For many people, a desire for better approaches to data stewardship is a brief, passing thought. Perhaps a customer begins to worry after a healthcare company announces a hack of customer data. Maybe someone tries to opt out of cookies on a website only to give up, exasperated at the multiple screens and clicks required. Perhaps a consumer wonders why an online restaurant reservation requires a birthday. It’s at such moments that we often think, “There must be a better way.” These concerns are only heightened with developments in AI fueling new uses for our data.

Data Futures Lab, a project of the Mozilla Foundation, served as an experimental space for developing new approaches to data stewardship.
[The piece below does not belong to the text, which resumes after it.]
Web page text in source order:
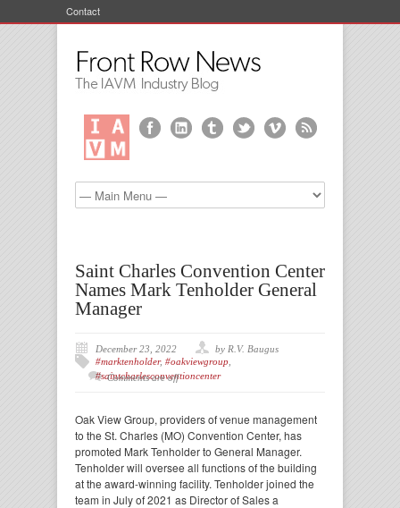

Its goal was to build tools and communities designed to offer such better ways—ways that give greater control and agency to people. In so doing, the project sought to advance policies, approaches, and tools that prioritize data co-creation, ownership, and stewardship in ways that benefit a diverse and inclusive public. Between 2021-2024, it provided funding, project incubation, scaffolding for collaboration, convening around emerging ideas, and a place to workshop approaches to data governance. By bringing together innovators, capital, and community, Data Futures Lab hoped to give greater control and agency to people, rather than corporations or systems.

The project has since ceased as a standalone initiative, and its success has inspired the broader Mozilla Foundation to take its approach to funding and tailored support so that more promising sociotechnical projects can flourish over a longer term.